Records from a dataset:
◆ ◆ ◆ ◆ ◆

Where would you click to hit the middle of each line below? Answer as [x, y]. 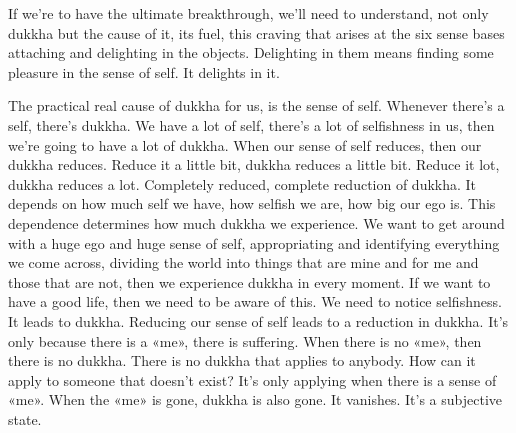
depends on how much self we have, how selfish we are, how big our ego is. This [252, 203]
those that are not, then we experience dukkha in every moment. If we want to [249, 281]
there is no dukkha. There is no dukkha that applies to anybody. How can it [242, 360]
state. [25, 418]
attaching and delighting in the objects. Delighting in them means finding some [251, 52]
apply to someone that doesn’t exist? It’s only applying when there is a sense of [252, 379]
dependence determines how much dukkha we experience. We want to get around [256, 222]
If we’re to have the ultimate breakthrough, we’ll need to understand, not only [248, 13]
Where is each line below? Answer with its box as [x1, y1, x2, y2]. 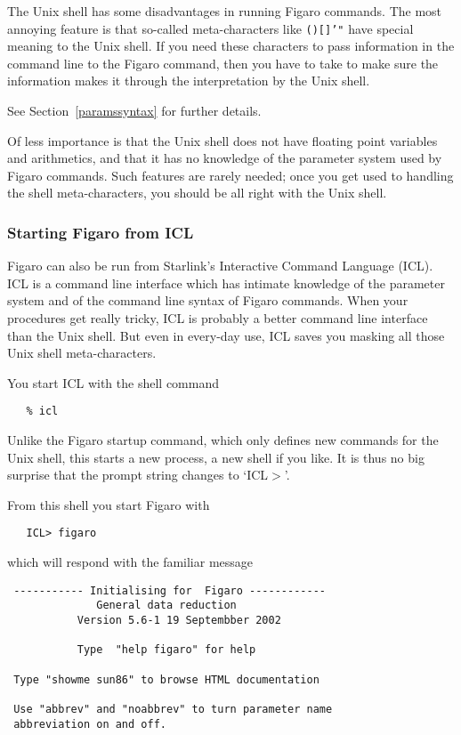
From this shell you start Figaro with [7, 495, 210, 513]
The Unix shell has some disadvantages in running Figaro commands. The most [7, 2, 442, 20]
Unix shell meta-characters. [7, 343, 157, 362]
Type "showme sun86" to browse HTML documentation [13, 673, 319, 686]
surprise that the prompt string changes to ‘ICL [7, 465, 269, 484]
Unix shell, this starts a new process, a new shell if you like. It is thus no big [7, 448, 425, 466]
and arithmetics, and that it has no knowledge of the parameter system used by [7, 149, 442, 167]
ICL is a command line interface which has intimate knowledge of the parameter [7, 273, 445, 292]
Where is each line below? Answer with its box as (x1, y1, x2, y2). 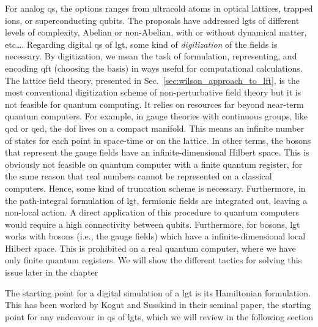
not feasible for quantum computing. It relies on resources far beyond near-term (5, 97, 304, 110)
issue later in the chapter (5, 266, 98, 279)
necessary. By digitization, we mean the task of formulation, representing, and (5, 50, 297, 62)
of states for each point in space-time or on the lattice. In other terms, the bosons (5, 133, 311, 146)
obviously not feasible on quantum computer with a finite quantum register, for (5, 157, 303, 170)
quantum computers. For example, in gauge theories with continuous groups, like (5, 110, 308, 122)
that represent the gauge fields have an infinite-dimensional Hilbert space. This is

◆ ◆ ◆ ◆ ◆

What to do: Beginning at the line above that contains "attaching and delighting", repeat each line exactly through the one that contains "From this shell", and leave out the pictures.

Response to this exercise:
attaching and delighting in the objects. Delighting in them means finding some [251, 52]
apply to someone that doesn’t exist? It’s only applying when there is a sense of [252, 379]
dependence determines how much dukkha we experience. We want to get around [256, 222]
If we’re to have the ultimate breakthrough, we’ll need to understand, not only [248, 13]
Where is each line below? Answer with its box as [x1, y1, x2, y2]. 
From this shell you start Figaro with [7, 495, 210, 513]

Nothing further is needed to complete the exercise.